====== GIVEN ENTRIES

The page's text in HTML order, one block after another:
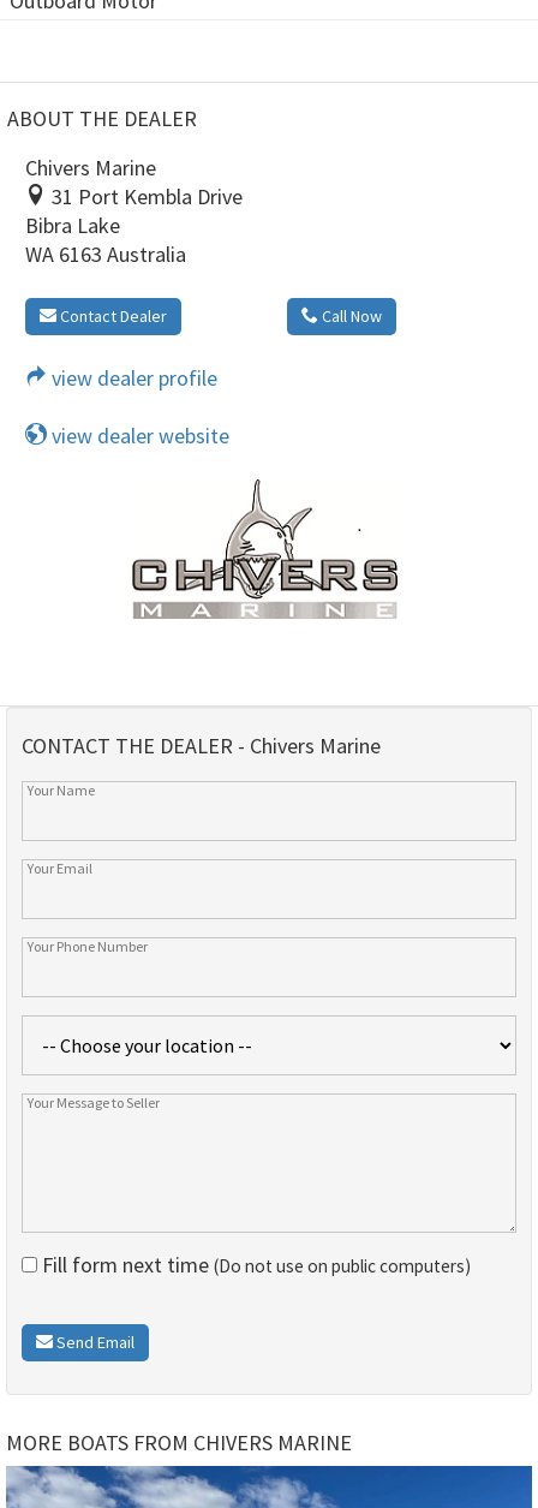
ABOUT THE DEALER
Chivers Marine
31 Port Kembla Drive
Bibra Lake
WA 6163 Australia
Contact Dealer Call Now
view dealer profile
view dealer website
CONTACT THE DEALER - Chivers Marine
Fill form next time (Do not use on public computers)
Send Email
MORE BOATS FROM CHIVERS MARINE
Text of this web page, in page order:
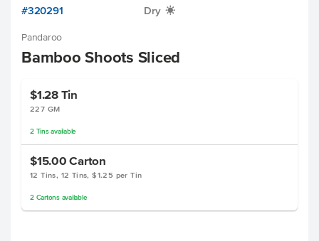
#320291 Dry X
Pandaroo
Bamboo Shoots Sliced
$1.28 Tin
227 GM
2 Tinsavailable
$15.00Carton
12 Tins, 12 Tins, $1.25 per Tin
2 Cartonsavailable
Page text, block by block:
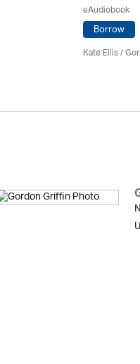
eAudiobook
Borrow
Kate Ellis/
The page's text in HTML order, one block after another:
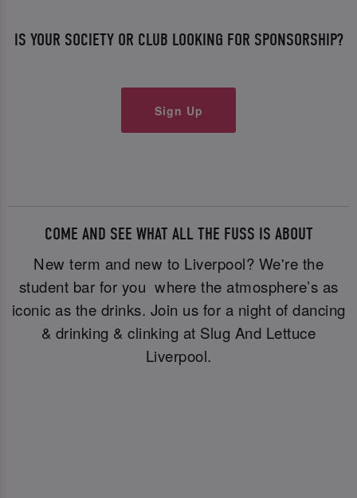
IS YOUR SOCIETY OR CLUB LOOKING FOR SPONSORSHIP?
Sign Up
COME AND SEE WHAT ALL THE FUSS IS ABOUT
New term and new to Liverpool? We're the
student bar for you where the atmosphere’s as
iconic as the drinks. Join us for a night of dancing
& drinking & clinking at Slug And Lettuce
Liverpool.
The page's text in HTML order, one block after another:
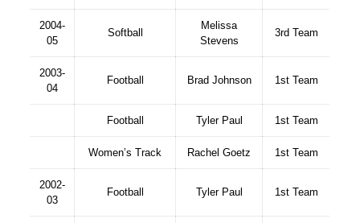
2004-
05
Softball
Melissa
Stevens
3rd Team
2003-
04
Football Brad Johnson 1st Team
Football Tyler Paul 1st Team
Women’s Track Rachel Goetz 1st Team
2002-
03
Football Tyler Paul 1st Team

============

In your output, include only the lines from the line containing "Text of this" through the last line of the material above, exactly as they appear, and leave out the pictures.

Text of this web page, in page order:
#320291 Dry X
Pandaroo
Bamboo Shoots Sliced
$1.28 Tin
227 GM
2 Tinsavailable
$15.00Carton
12 Tins, 12 Tins, $1.25 per Tin
2 Cartonsavailable
Page text, block by block:
eAudiobook
Borrow
Kate Ellis/
The page's text in HTML order, one block after another:
IS YOUR SOCIETY OR CLUB LOOKING FOR SPONSORSHIP?
Sign Up
COME AND SEE WHAT ALL THE FUSS IS ABOUT
New term and new to Liverpool? We're the
student bar for you where the atmosphere’s as
iconic as the drinks. Join us for a night of dancing
& drinking & clinking at Slug And Lettuce
Liverpool.
The page's text in HTML order, one block after another:
2004-
05
Softball
Melissa
Stevens
3rd Team
2003-
04
Football Brad Johnson 1st Team
Football Tyler Paul 1st Team
Women’s Track Rachel Goetz 1st Team
2002-
03
Football Tyler Paul 1st Team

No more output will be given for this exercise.